Checkpoint 1 - psastras/vocabtree GitHub Wiki

#Progress Summary We have implemented the baseline bag of words model + inverted index (tf-idf) for a single node, multiple threads and tested it on a few datasets (it appears to be working based on the tests). This includes boilerplate such as computing and storing features / reading different datasets. The vocab tree has also been implemented, for single node, single thread. This includes building the descriptor tree defining the vocabulary and creating and storing all the database images' vectors to make the queries quick as well as functions for saving and loading the tree into files. Parts of the code are (painfully) serial but there is lots of places to use parallelism.

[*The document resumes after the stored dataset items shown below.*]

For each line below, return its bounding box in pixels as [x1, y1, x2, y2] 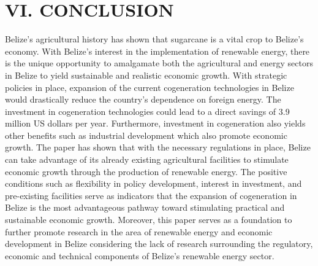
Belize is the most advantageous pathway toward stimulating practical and [5, 201, 285, 214]
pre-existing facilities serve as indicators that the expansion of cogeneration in [5, 189, 297, 201]
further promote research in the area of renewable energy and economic [5, 225, 273, 238]
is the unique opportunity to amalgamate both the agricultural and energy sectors [5, 57, 313, 69]
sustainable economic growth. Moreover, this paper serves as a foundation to [5, 213, 292, 226]
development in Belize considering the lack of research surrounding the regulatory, [5, 237, 313, 250]
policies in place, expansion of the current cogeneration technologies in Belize [5, 80, 294, 93]
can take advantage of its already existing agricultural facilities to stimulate [5, 153, 289, 166]
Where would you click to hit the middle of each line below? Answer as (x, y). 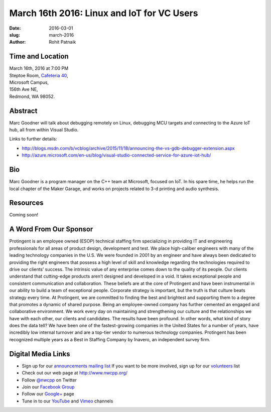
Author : (18, 42)
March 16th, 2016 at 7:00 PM (39, 68)
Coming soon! (24, 215)
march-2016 (61, 35)
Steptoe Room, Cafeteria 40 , (39, 75)
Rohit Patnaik (62, 42)
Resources (26, 203)
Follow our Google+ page (48, 394)
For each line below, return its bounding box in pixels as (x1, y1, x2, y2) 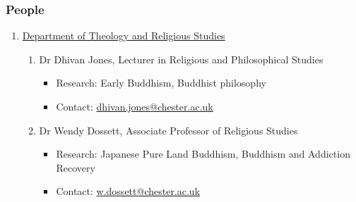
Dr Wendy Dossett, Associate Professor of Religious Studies (39, 122, 298, 137)
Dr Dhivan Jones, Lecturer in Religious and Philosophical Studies (39, 51, 324, 66)
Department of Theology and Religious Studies (22, 28, 225, 43)
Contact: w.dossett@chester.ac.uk (56, 184, 201, 198)
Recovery (56, 160, 95, 175)
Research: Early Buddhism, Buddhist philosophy (56, 75, 266, 90)
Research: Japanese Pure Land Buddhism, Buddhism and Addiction (56, 146, 350, 161)
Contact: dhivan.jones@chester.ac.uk (56, 99, 213, 113)
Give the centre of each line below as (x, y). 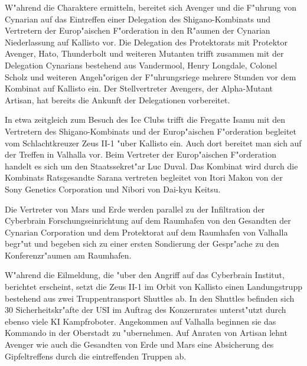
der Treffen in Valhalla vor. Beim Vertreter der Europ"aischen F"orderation (141, 154)
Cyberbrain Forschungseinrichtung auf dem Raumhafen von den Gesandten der (148, 220)
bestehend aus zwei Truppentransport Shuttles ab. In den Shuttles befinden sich (150, 298)
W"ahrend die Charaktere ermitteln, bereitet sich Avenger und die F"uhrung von (151, 7)
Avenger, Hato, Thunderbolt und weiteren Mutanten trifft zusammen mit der (144, 53)
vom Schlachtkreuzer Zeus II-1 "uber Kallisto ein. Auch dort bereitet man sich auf (153, 143)
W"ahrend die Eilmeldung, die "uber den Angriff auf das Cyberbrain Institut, (145, 275)
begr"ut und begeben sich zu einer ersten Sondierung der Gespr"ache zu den (142, 244)
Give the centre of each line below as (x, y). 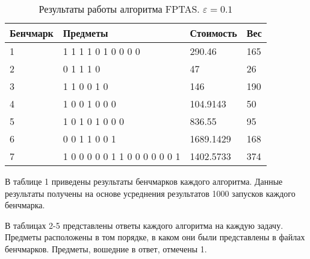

So far, no unforseen problems have popped up. The planned schedule for our project largely remains the same, although we have removed one future week (since we miscounted the number of available weeks) - since this week was the overflow week in our original schedule, we are still largely on schedule. The slightly modified schedule is below. By checkpoint two, we should have a multinode baseline implementation and multinode vocab tree implementation, plus some benchmark code in place.

#Planned Schedule

Week 1 - Work on vocab tree implementation (single node, single core) + get data ready - done

Week 2 - Work on vocab tree implementation (single node, single core) - done

Week 3 - Test initial vocab tree on subset of data + debug, start changing for single node, multicore.

Week 4 - Test single node + multicore, start working on multinode + multicore.

Week 5 - Test multinode + multicore. If time permits and we actually have a full implementation, work on optimizing + implementing other speedup schemes (ex. feature compression)

Week 6 - Add benchmarking tools / final code changes + misc things that should have been done earlier. Run tests on larger data sets. Make some vis tools (ex: what does the tree look like?)

Week 7 - Final benchmarking and runs + report (benchmarking could take several days given data size).